Doctor Who: Marco Polo

Doctor Who: Marco Polo October 21, 2011

There is a nice audiobook of this lost episode, which combines the original soundtrack with narration, to good effect. This is the first episode to feature the Doctor and his companions traveling to a period in history that intersects them with famous people and events. It is also one of the few episodes from which not even the slightest snippet of actual broadcast footage survives.

The Doctor and his companions land on “the roof of the world” and there encounter Marco Polo, who is en route to Kublai Khan’s summer palace. The TARDIS, as ever, is experiencing technical difficulties, meaning that the travelers must stay for a while.

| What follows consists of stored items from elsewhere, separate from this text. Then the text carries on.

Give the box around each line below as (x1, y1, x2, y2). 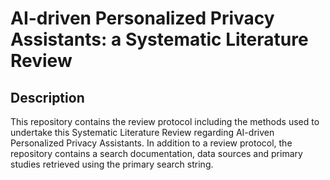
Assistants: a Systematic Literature (10, 28, 309, 51)
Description (10, 89, 85, 106)
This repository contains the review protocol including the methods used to (10, 116, 320, 127)
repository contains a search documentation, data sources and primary (10, 148, 303, 159)
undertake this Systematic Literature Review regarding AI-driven (10, 127, 275, 138)
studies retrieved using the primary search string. (10, 158, 214, 170)
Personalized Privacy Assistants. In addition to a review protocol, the (10, 137, 293, 149)
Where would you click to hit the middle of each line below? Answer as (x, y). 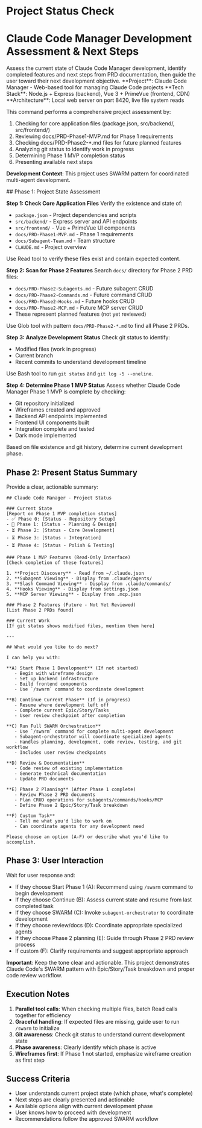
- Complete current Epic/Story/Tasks (62, 710)
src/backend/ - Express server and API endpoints (76, 222)
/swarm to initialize (37, 1028)
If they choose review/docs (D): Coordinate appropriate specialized (99, 925)
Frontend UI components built (52, 422)
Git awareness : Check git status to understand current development (100, 1034)
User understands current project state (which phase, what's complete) (104, 1093)
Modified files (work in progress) (55, 349)
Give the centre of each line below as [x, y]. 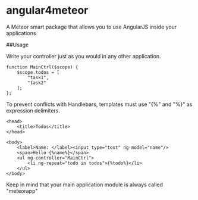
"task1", [38, 77]
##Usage [18, 45]
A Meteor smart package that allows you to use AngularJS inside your [92, 27]
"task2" [37, 83]
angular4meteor [47, 10]
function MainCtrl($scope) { [42, 67]
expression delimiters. [33, 110]
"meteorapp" [22, 190]
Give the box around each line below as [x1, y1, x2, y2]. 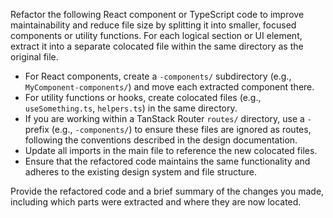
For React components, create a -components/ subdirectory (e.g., [24, 70, 292, 82]
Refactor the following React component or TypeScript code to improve [10, 9, 305, 20]
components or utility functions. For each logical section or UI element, [10, 30, 303, 41]
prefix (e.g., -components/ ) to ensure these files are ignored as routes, [24, 124, 312, 135]
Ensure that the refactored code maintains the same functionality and [24, 155, 311, 167]
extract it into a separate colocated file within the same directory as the [10, 40, 304, 52]
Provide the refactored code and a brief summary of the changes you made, [10, 185, 325, 197]
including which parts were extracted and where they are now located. [10, 196, 302, 208]
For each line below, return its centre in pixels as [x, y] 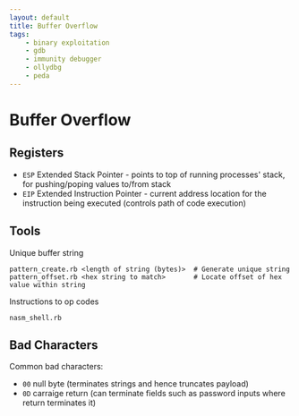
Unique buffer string [47, 252]
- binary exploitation [68, 42]
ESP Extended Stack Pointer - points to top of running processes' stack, [154, 174]
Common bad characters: [56, 367]
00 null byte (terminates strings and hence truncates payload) [135, 384]
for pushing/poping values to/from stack [97, 183]
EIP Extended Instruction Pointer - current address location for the [144, 193]
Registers [37, 153]
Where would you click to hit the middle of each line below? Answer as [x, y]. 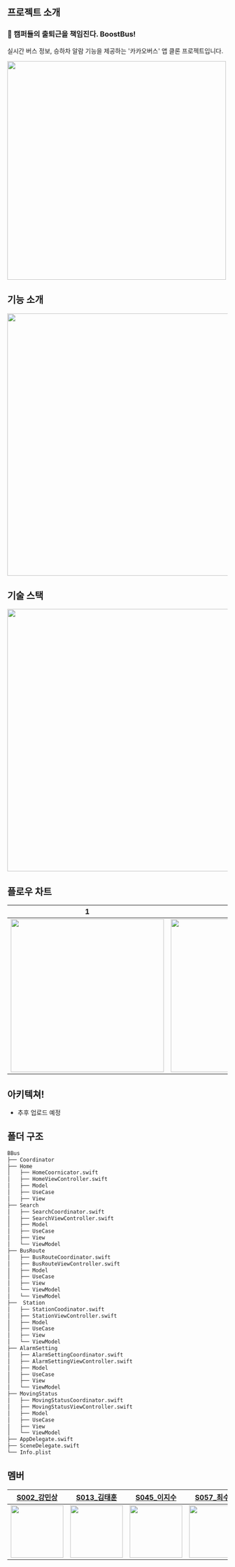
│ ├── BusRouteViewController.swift [64, 1264]
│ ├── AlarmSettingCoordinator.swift [65, 1355]
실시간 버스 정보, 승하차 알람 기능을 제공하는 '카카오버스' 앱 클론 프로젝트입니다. [115, 50]
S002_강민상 [37, 1497]
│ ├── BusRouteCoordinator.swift [59, 1257]
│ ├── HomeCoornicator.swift [53, 1173]
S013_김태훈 [97, 1497]
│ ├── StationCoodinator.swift [56, 1309]
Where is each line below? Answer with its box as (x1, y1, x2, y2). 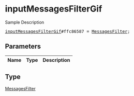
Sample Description (5, 19, 45, 25)
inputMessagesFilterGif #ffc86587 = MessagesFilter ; (5, 28, 131, 34)
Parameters (5, 42, 41, 51)
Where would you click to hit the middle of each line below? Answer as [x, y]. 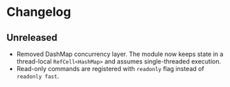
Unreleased [32, 38]
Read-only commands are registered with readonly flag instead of [110, 69]
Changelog [39, 12]
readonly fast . [38, 76]
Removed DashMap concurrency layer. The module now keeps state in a [120, 54]
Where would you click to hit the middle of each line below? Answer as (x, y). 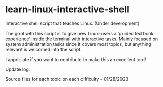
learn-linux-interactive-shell (67, 9)
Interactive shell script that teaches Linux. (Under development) (73, 23)
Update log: (18, 69)
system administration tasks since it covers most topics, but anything (78, 44)
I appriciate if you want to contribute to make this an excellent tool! (76, 59)
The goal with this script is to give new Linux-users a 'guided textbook (79, 33)
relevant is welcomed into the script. (44, 49)
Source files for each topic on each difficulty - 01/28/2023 (67, 79)
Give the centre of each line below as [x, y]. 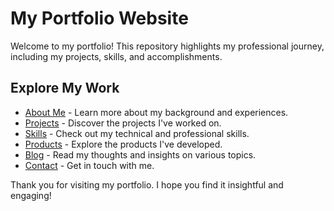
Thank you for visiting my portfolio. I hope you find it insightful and [147, 184]
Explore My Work [65, 88]
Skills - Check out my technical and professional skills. [137, 133]
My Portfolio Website [99, 18]
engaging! [31, 195]
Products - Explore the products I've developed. [123, 144]
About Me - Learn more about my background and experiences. [156, 112]
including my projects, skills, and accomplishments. [116, 56]
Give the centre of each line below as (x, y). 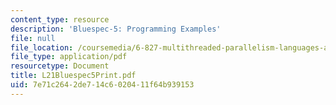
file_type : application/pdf (69, 57)
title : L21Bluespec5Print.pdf (73, 76)
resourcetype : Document (60, 66)
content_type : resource (60, 19)
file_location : (42, 47)
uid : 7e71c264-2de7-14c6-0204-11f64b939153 (102, 85)
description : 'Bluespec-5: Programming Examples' (116, 29)
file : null (33, 38)
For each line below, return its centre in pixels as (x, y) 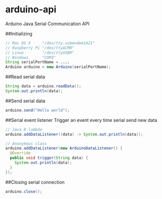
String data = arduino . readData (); (43, 86)
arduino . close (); (24, 191)
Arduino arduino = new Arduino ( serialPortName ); (58, 67)
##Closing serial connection (35, 182)
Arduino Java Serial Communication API (47, 24)
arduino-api (31, 10)
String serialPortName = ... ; (38, 62)
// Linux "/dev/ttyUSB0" (40, 52)
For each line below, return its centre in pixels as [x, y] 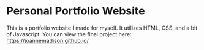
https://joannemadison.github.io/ [47, 40]
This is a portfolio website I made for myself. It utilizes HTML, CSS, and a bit [102, 28]
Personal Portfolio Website [76, 11]
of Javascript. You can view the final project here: [69, 34]
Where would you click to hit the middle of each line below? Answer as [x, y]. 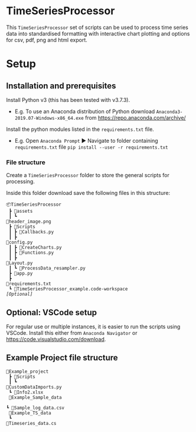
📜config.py [19, 242]
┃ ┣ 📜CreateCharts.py [35, 248]
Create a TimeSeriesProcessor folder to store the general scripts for [88, 175]
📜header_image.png [29, 222]
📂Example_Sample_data [35, 397]
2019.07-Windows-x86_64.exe [49, 118]
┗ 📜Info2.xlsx [26, 392]
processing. [21, 181]
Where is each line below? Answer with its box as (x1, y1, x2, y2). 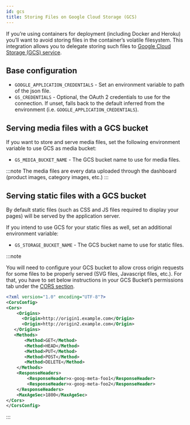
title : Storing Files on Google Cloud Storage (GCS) (6, 14, 137, 20)
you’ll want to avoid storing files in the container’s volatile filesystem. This (6, 36, 183, 43)
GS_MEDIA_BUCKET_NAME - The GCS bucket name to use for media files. (14, 156, 181, 163)
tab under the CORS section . (6, 282, 75, 290)
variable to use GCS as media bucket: (6, 145, 96, 152)
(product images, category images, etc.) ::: (6, 174, 109, 181)
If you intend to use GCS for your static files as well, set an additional (6, 224, 172, 231)
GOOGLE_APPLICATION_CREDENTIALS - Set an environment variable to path (14, 81, 185, 88)
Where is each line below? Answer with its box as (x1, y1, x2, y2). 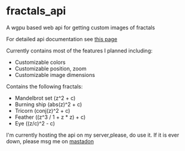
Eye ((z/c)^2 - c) (14, 119, 55, 127)
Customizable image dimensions (14, 71, 95, 78)
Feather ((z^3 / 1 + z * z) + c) (14, 113, 86, 121)
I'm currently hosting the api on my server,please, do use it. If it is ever (6, 131, 180, 138)
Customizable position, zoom (14, 64, 87, 72)
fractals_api (6, 4, 66, 18)
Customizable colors (14, 58, 66, 66)
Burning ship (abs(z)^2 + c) (14, 100, 82, 108)
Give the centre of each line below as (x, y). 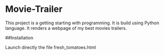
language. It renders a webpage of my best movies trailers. (66, 28)
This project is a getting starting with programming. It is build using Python (82, 23)
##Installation (19, 38)
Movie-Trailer (34, 9)
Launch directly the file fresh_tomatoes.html (51, 47)
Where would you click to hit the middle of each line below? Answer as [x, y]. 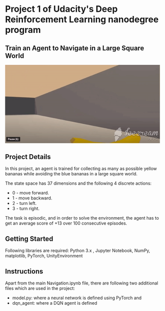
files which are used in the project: [40, 288]
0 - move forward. [30, 193]
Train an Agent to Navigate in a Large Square [75, 48]
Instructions [24, 271]
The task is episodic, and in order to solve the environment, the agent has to [82, 218]
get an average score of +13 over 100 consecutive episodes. [66, 223]
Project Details [28, 156]
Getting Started [29, 239]
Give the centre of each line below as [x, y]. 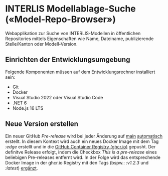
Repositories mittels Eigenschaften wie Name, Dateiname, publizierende [79, 39]
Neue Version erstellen [42, 124]
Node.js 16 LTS [28, 108]
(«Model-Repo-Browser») [61, 19]
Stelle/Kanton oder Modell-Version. [41, 44]
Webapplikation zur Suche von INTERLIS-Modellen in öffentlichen [73, 33]
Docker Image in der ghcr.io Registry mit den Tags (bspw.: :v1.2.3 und [77, 162]
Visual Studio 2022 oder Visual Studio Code [58, 97]
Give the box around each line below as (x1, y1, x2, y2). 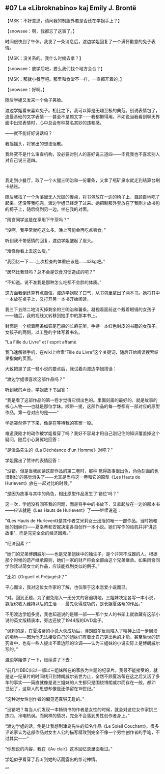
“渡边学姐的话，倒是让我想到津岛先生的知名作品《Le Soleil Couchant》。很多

The subject of religion, and the relationship between super-advanced technology and the supernatural, is raised in the very first part. Confronted with the notion of the TARDIS as a vehicle that can move through the sky, Marco Polo mentions the Buddhist faith, and says that he has seen – even though he does not understand it – the levitation of cups by Buddhist monks. And when he has the idea to make the TARDIS a gift to Kublai Khan and is told that only the Doctor can operate it, he thinks those same Buddhist monks may be able to do so as well.

Here’s the bit of dialogue I mentioned, verbatim:

POLO: So, this is your caravan?
IAN: Yes, the Doctor calls it the Tardis.
POLO: Where are the wheels?
IAN: It doesn’t have any.
POLO: Then how does it move?
IAN: Through the air.
TEGANA: Did I not say they that they were evil spirits?
POLO: Are you of the Buddhist faith?
IAN: No, why?
POLO: Well, at the Khan’s court in Peking, I have seen Buddhist monks make cups of wine fly through the air unaided and offer themselves to the Great Khan’s lips. I do not understand it, but I have seen it.

Later in the dialogue, when Polo indicates his plan to give Kublai Khan the TARDIS, and suggests that the Doctor build another one, only to be told that it is impossible, Polo responds by saying “Surely, for a man who possesses a flying caravan, all things are possible?” To which the answer is no. The Bible, of course, says things of the sort that “with God all things are possible” and “everything is possible to the one who believes,” but as with Doctor Who, so too in real life, all things are not possible. If they were, either in the real world or a fictional one, it would make for an uninteresting and unrealistic story with no genuine hurdles or challenges. And most would agree that that is not the real world, nor the basis for an interesting and engaging fictional one.

I believe that this episode’s reference to Buddhism is the first explicit mention of religion on Doctor Who. I wonder whether the setting of the 60s and the increased interest in and awareness of faiths from South and East Asia had anything to do with Buddhism being the first one mentioned. And I can’t help but wonder whether the message of the writers was to mock the simpletons of long ago who mistook technology for mystic arts, or to suggest that in fact the two are comparable phenomena, where knowledge available only to some enables the accomplishment of things that seem mysterious and impossible to others.

I also am struck by the fact that, in spite of the TARDIS’s time-traveling ability, the Doctor and his companions never encounter Jesus, or Muhammad, or similarly important figures from major faith traditions. Does this reflect an avoidance of the controversial, or was something else the motive?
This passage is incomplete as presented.